米外交官ハワード・ポールフリー・ジョーンズ
「ワシントンの政策立案者は、あらゆる事実関係を把握しておらず、この国(インドネシア)の事情もしっかり理解していなかった。ところが、共産主義こそが大問題だという前提でことを進めてしまった」
  ――第3章 目に物見せる アンボン空爆

 米国内でもマッカーシズム(→Wikipedia)が吹き荒れたが、そこは先進国である。さすがに直接の暴力は控えた。だが、外国なら話は別だ。

 やった事は、イランやベトナムと同じ。クーデターを起こし傀儡政権を立てる。それも極右の。

1965年10月1日(→Wikipedia)の時点で、スハルト少将(→Wikipedia)とは何者か、ほとんどのインドネシア人が知らなかった。しかしCIAは知っていた。
  ――第6章 9.30事件

 そして、罪は共産主義者にかぶせる。

ブラジル独自の反共産主義の神話の中には、ひどく歪んだ共産主義者のイメージができあがっていたようだ。多くのエリートが、共産主義者は、日頃から「悪魔的喜び」を感じながら暴力を繰り返し、敬虔なキリスト教徒を皆殺しにして、「赤い地獄」に送り込もうとしていると信じていた。
  ――第5章 ブラジルとその過去

 こういう、敵対する相手を悪役に仕立てる手口は、右も左も同じだなあ、と思ったり。かつての中国でも資本主義者は散々に罵られたし、ソ連も富農を目の敵にした。

1966年1月14日にワシントンが受け取った在インドネシア大使マーシャル・グリーンの報告
当面、PKI(インドネシア共産党)が政治に影響をおよぼすことはないだろう。インドネシア陸軍と、彼らに協力したムスリム団体のめざましい働きによって、共産党組織は壊滅した。政治局と中央委員会のメンバーは、ほぼ全員殺害されるか逮捕された。これまでに殺害された共産党員の数は、数十万にのぼると言われる。
  ――第7章 大虐殺

 一般に宗教勢力、特にアブラハムの宗教は共産主義を毛嫌いし、極右に手を貸す場合が多いんだよなあ。気質が似てるんだろうか。

 もちろん、濡れ衣を着せられた者も多い。というか、ドサクサまぎれで気に食わない奴にレッテルを張ち、ついでに片付けたっぽい。

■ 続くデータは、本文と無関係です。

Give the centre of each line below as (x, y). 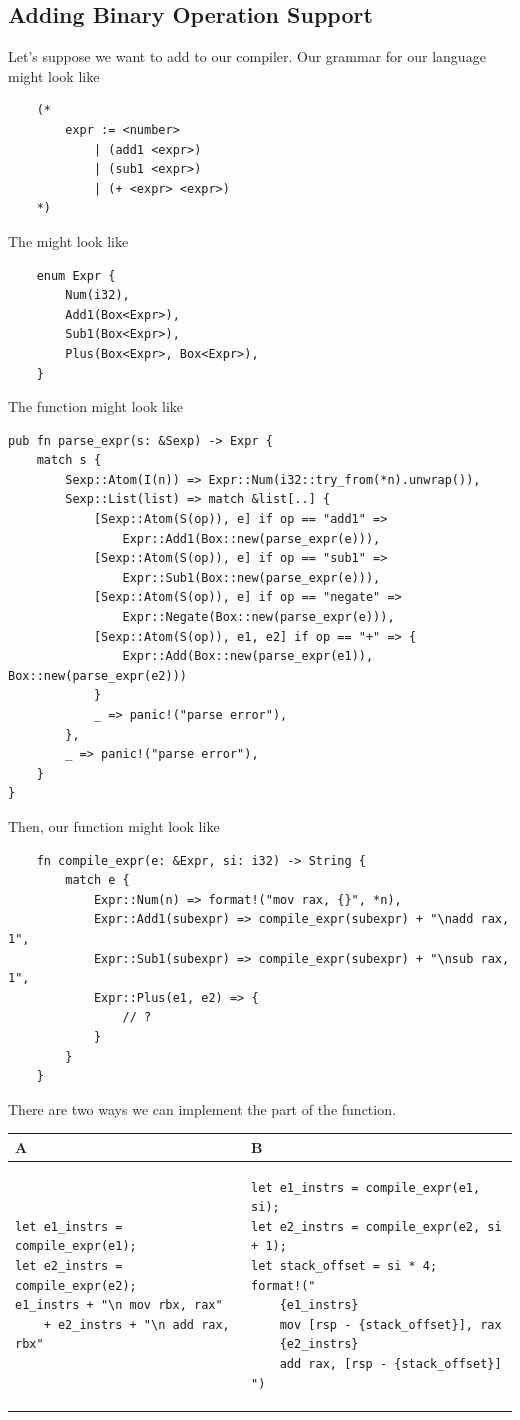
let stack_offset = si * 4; (344, 1266)
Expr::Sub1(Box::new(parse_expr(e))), (251, 577)
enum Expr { (76, 275)
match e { (97, 880)
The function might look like (96, 406)
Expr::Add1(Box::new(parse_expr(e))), (251, 538)
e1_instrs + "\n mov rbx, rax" (119, 1305)
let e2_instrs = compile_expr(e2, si (376, 1226)
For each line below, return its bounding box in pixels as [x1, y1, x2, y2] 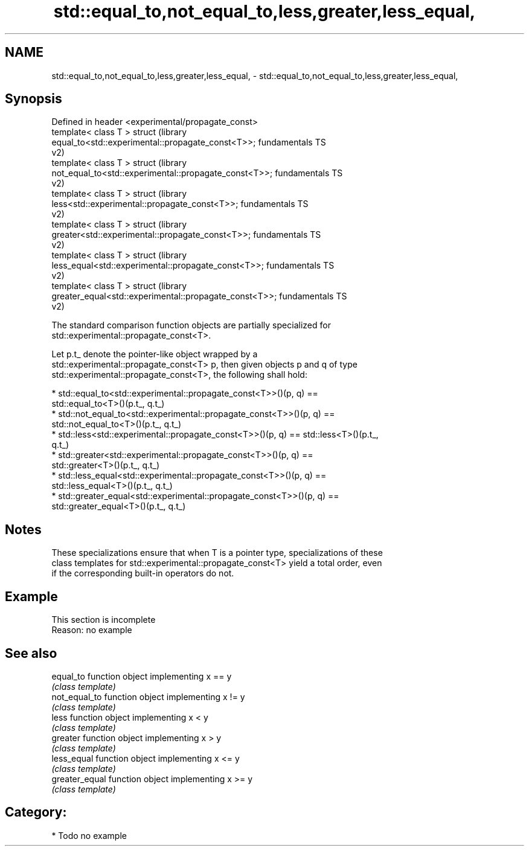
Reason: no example [51, 625, 132, 636]
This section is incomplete [51, 614, 156, 625]
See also [5, 645, 57, 661]
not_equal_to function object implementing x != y [51, 691, 245, 702]
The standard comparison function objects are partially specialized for [51, 320, 331, 331]
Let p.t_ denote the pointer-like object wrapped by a [51, 349, 258, 360]
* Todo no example [51, 830, 127, 841]
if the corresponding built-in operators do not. [51, 568, 234, 579]
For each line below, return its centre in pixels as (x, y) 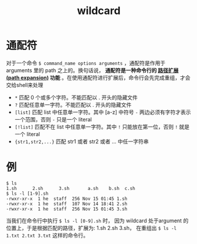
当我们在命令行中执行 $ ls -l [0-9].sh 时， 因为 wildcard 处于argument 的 (97, 221)
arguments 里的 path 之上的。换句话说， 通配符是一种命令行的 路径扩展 (92, 70)
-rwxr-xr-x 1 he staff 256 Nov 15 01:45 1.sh (67, 199)
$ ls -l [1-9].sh (27, 194)
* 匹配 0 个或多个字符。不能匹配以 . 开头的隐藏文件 (76, 97)
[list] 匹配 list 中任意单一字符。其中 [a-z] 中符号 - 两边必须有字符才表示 (103, 112)
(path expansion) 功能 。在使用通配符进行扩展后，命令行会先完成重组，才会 (98, 77)
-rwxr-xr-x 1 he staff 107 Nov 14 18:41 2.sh (67, 204)
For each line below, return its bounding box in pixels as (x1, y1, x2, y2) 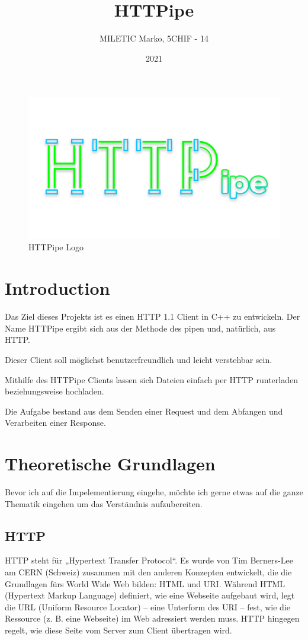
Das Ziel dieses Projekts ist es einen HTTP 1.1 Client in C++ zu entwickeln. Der (5, 310, 300, 323)
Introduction (5, 276, 110, 300)
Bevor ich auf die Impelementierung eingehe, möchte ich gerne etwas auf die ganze (5, 486, 303, 498)
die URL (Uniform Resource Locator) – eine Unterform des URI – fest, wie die (5, 600, 291, 613)
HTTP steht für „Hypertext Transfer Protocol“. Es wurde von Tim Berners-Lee (5, 554, 293, 566)
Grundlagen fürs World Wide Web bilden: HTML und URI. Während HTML (5, 577, 285, 590)
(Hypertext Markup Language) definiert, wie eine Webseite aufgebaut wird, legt (5, 589, 295, 601)
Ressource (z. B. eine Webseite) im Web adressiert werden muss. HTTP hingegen (5, 612, 300, 625)
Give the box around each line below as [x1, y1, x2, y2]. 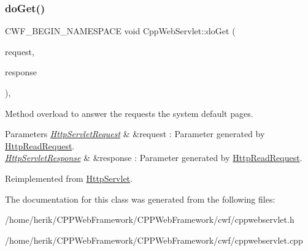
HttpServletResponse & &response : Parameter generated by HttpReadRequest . [5, 151, 302, 164]
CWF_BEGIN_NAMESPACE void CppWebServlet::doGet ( [5, 24, 236, 37]
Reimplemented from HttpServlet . [5, 171, 133, 184]
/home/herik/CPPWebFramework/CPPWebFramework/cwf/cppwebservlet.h [5, 213, 295, 226]
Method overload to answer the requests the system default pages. [5, 107, 253, 119]
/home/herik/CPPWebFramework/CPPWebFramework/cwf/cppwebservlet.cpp [5, 233, 303, 246]
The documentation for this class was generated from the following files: [5, 192, 275, 205]
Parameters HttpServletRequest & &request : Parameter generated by [5, 127, 265, 140]
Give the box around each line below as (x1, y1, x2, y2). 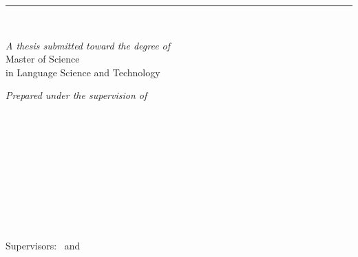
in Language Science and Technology (6, 65, 160, 79)
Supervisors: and (6, 238, 81, 252)
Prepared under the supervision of (6, 88, 147, 102)
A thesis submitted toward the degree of (6, 38, 171, 52)
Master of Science (6, 52, 80, 66)

1978年から83年にかけて、グアテマラ軍は20万以上の国民を殺害した。そのうち1/4弱が、都市部で連れ去られたまま「失踪」した人々だった。残りの大部分は先住民のマヤ人たちで、かれらは先祖代々住んできた平原や山々の、広い空の下で虐殺された。
  ――第10章 北へ、北へ

 そして、これらの事実がおおっぴらに語られることはない。こういった歴史の闇は、人々に疑惑の種をまく。

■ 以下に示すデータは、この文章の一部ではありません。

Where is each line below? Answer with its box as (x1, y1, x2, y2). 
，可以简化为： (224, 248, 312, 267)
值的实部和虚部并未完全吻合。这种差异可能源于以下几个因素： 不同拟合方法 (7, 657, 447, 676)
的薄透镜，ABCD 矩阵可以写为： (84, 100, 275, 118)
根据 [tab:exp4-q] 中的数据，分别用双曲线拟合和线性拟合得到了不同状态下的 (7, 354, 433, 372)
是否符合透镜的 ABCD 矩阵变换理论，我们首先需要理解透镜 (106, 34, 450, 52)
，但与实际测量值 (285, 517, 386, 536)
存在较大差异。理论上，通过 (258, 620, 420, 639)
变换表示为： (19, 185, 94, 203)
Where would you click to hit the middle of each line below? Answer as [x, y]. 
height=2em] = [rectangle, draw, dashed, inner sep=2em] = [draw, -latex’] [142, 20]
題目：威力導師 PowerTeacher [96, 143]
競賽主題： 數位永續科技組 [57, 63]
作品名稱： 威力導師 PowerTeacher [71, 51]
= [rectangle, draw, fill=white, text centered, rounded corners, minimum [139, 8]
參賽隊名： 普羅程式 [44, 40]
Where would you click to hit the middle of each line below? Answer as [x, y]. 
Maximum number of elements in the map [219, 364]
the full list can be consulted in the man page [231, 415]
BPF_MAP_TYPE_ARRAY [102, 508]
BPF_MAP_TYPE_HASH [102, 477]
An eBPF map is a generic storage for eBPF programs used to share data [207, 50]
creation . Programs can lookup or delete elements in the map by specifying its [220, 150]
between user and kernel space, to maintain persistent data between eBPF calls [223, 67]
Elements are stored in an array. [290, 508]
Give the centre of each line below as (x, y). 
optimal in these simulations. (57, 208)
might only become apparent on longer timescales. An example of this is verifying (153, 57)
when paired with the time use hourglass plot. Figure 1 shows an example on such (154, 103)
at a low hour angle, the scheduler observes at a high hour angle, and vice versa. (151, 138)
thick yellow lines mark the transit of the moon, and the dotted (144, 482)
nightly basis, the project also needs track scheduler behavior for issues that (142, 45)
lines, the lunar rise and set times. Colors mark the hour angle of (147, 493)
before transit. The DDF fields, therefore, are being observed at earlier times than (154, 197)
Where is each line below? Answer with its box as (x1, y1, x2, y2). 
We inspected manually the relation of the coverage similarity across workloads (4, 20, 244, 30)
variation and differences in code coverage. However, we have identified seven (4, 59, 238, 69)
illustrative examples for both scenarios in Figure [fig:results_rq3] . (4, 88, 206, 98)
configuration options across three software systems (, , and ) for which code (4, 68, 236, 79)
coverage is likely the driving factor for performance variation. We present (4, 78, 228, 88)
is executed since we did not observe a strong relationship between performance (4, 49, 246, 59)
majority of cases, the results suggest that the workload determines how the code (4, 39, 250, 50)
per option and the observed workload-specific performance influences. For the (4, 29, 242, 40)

なにか重要なことが自分たちから隠されていたことを知ると、人は疑うべきでないことを疑ったり、途方もない陰謀論に耳を傾けたりするようになる。
  ――第11章 俺たちはチャンピオン

 そして、この本も、デッチアゲや陰謀だと言われるのだ。だが、現在の米国が中東でやっていることは、本書に書かれている内容と大きな違いはない。よりガサツで稚拙で大掛かりなだけで。

 米国は、ベトナムでは大っぴらに失敗した。だから、「 ベスト&ブライテスト」など、「なぜ失敗したか」と顧みる風潮がある。だが、インドネシアや中南米で密かには成功した。だから、顧みられることは少ない。だからこそ、本書は貴重で大きな価値がある。現代の世界がいかにして形作られたか、それを明らかにする衝撃の本だ。